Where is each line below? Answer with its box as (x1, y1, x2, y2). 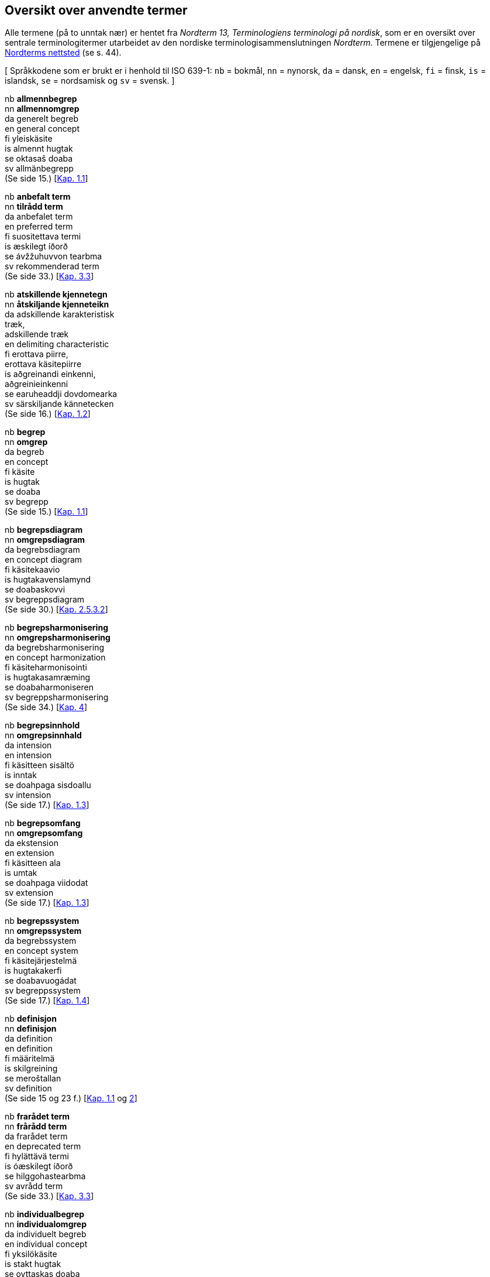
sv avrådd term (5, 1181, 63, 1192)
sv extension (5, 888, 54, 898)
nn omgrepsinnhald (5, 730, 82, 741)
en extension (5, 848, 54, 858)
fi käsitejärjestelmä (5, 956, 77, 966)
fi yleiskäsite (5, 133, 53, 144)
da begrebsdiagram (5, 545, 80, 555)
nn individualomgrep (5, 1219, 87, 1230)

════════════════════

§ **What is expected**
Give back the listing word for word, minus its images.

§ **Your solution**
Where is each line below? Answer with its box as (x1, y1, x2, y2). 
sv avrådd term (5, 1181, 63, 1192)
sv extension (5, 888, 54, 898)
nn omgrepsinnhald (5, 730, 82, 741)
en extension (5, 848, 54, 858)
fi käsitejärjestelmä (5, 956, 77, 966)
fi yleiskäsite (5, 133, 53, 144)
da begrebsdiagram (5, 545, 80, 555)
nn individualomgrep (5, 1219, 87, 1230)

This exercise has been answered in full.